WORK TO BE COMPLETED:
The answer must be an exact copy of the records, with every picture removed.

[Entries taken from a collection]
* * * * * * * * *

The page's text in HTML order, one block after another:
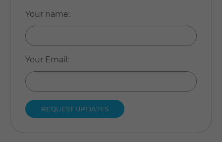
Your name:
Your Email :
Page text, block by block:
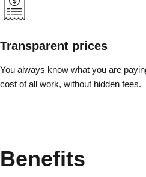
Transparent prices
You always know what you are
cost of all work, without hidden fees.
Benefits
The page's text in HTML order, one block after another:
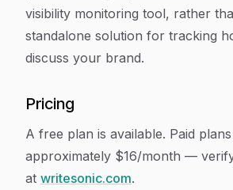
visibility monitoring tool, rather
standalone solution for tracking
discuss your brand.
Pricing
A free plan is available. Paid
approximately $16/month —
at writesonic.com.
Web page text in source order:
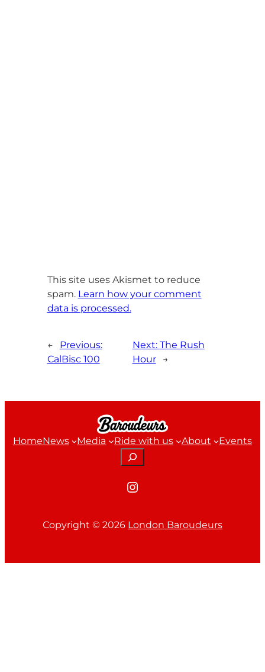
This site uses Akismet to reduce
spam. Learn how your comment
data is processed.
←
Previous:
CalBisc 100
Next: The Rush
Hour
→
HomeNews Media Ride with us About
Events
Search
Instagram
Copyright © 2026 London Baroudeurs
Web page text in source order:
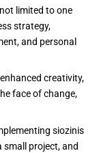
limited to one
strategy,
and personal
creativity,
face of change,
siozinis
small project, and
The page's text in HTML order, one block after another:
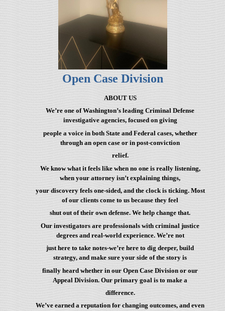
Open Case Division
ABOUT US
We’re one of Washington’s leading Criminal Defense
investigative agencies, focused on giving
people a voice in both State and Federal cases, whether
through an open case or in post-conviction
relief.
We know what it feels like when no one is really listening,
when your attorney isn’t explaining things,
your discovery feels one-sided, and the clock is ticking. Most
of our clients come to us because they feel
shut out of their own defense. We help change that.
Our investigators are professionals with criminal justice
degrees and real-world experience. We’re not
just here to take notes-we’re here to dig deeper, build
strategy, and make sure your side of the story is
finally heard whether in our Open Case Division or our
Appeal Division. Our primary goal is to make a
difference.
We’ve earned a reputation for changing outcomes, and even
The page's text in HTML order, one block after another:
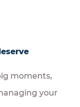
moments,
your
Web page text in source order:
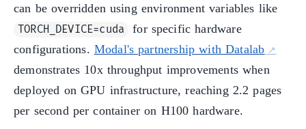
can be overridden using environment variables like
TORCH_DEVICE=cuda
for specific hardware
configurations. Modal's partnership with Datalab
demonstrates 10x throughput improvements when
deployed on GPU infrastructure, reaching 2.2 pages
per second per container on H100 hardware.
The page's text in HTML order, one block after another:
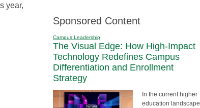
year,
Sponsored Content
Campus Leadership
The Visual Edge: How High-Impact
Technology Redefines Campus
Differentiation and Enrollment
Strategy
In the current higher
education landscape,

* * * * * * * * *

SOLUTION:
The page's text in HTML order, one block after another:
Your name:
Your Email :
Page text, block by block:
Transparent prices
You always know what you are
cost of all work, without hidden fees.
Benefits
The page's text in HTML order, one block after another:
visibility monitoring tool, rather
standalone solution for tracking
discuss your brand.
Pricing
A free plan is available. Paid
approximately $16/month —
at writesonic.com.
Web page text in source order:
This site uses Akismet to reduce
spam. Learn how your comment
data is processed.
←
Previous:
CalBisc 100
Next: The Rush
Hour
→
HomeNews Media Ride with us About
Events
Search
Instagram
Copyright © 2026 London Baroudeurs
Web page text in source order:
limited to one
strategy,
and personal
creativity,
face of change,
siozinis
small project, and
The page's text in HTML order, one block after another:
Open Case Division
ABOUT US
We’re one of Washington’s leading Criminal Defense
investigative agencies, focused on giving
people a voice in both State and Federal cases, whether
through an open case or in post-conviction
relief.
We know what it feels like when no one is really listening,
when your attorney isn’t explaining things,
your discovery feels one-sided, and the clock is ticking. Most
of our clients come to us because they feel
shut out of their own defense. We help change that.
Our investigators are professionals with criminal justice
degrees and real-world experience. We’re not
just here to take notes-we’re here to dig deeper, build
strategy, and make sure your side of the story is
finally heard whether in our Open Case Division or our
Appeal Division. Our primary goal is to make a
difference.
We’ve earned a reputation for changing outcomes, and even
The page's text in HTML order, one block after another:
moments,
your
Web page text in source order:
can be overridden using environment variables like
TORCH_DEVICE=cuda
for specific hardware
configurations. Modal's partnership with Datalab
demonstrates 10x throughput improvements when
deployed on GPU infrastructure, reaching 2.2 pages
per second per container on H100 hardware.
The page's text in HTML order, one block after another:
year,
Sponsored Content
Campus Leadership
The Visual Edge: How High-Impact
Technology Redefines Campus
Differentiation and Enrollment
Strategy
In the current higher
education landscape,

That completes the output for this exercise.